┌──
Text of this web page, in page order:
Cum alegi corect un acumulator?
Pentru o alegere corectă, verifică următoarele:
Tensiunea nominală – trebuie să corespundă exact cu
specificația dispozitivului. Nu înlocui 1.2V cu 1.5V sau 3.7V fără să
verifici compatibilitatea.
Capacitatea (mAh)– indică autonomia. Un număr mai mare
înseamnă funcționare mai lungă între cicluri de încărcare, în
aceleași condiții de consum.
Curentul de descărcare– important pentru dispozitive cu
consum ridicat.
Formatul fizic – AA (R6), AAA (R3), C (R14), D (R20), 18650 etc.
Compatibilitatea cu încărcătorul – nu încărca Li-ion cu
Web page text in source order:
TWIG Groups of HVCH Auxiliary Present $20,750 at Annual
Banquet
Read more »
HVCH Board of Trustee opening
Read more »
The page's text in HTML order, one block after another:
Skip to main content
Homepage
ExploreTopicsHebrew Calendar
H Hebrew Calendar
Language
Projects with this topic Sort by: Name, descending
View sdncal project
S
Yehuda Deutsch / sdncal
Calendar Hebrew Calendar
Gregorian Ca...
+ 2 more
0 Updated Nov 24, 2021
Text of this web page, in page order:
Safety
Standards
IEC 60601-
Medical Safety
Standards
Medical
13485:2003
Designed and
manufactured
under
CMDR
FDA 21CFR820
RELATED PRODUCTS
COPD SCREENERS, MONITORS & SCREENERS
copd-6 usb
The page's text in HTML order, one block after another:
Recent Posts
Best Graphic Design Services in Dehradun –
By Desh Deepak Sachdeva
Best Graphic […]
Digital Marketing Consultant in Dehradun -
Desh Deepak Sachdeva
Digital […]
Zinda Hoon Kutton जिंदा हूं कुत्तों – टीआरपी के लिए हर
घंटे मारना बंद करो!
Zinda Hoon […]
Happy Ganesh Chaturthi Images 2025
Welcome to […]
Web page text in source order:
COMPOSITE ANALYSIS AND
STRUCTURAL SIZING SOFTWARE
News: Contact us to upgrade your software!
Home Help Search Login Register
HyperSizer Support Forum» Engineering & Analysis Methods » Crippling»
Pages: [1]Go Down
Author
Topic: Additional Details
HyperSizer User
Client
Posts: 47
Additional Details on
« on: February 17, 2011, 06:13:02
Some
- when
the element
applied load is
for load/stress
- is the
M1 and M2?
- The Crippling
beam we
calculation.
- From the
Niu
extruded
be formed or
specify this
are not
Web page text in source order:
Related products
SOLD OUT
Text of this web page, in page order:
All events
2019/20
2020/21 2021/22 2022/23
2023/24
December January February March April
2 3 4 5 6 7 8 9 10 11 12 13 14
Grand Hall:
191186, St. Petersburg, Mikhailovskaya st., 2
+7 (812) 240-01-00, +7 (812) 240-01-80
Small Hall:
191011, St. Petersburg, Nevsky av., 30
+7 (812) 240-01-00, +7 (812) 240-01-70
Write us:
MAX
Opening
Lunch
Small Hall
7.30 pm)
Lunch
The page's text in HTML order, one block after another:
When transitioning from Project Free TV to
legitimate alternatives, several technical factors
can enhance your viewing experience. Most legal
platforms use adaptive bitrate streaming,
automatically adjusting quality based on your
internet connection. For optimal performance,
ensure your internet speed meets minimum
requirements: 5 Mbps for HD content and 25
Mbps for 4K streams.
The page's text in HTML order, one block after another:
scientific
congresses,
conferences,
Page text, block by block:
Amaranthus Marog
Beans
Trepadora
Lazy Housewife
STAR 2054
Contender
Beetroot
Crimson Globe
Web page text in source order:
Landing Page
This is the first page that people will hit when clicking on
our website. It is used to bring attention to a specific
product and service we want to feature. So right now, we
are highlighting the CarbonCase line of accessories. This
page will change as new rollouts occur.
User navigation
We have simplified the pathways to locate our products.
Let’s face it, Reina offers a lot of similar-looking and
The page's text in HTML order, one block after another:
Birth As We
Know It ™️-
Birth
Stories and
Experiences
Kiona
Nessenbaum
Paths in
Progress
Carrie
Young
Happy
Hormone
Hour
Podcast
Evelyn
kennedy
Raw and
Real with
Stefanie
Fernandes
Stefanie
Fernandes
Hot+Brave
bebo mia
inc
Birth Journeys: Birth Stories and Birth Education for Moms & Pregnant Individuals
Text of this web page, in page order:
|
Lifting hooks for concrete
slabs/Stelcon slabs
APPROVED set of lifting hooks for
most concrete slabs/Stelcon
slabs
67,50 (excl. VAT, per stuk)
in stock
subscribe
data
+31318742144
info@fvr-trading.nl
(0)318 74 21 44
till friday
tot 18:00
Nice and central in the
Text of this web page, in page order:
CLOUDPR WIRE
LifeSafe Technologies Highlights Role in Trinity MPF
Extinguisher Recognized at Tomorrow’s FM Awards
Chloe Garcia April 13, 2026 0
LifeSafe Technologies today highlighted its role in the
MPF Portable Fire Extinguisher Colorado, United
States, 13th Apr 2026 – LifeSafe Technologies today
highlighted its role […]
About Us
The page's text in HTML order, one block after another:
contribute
└──
What lines in the material above hold the word "Birth"? Pull them out.

▸ **Written reply**
Birth As We
Birth
Birth Journeys: Birth Stories and Birth Education for Moms & Pregnant Individuals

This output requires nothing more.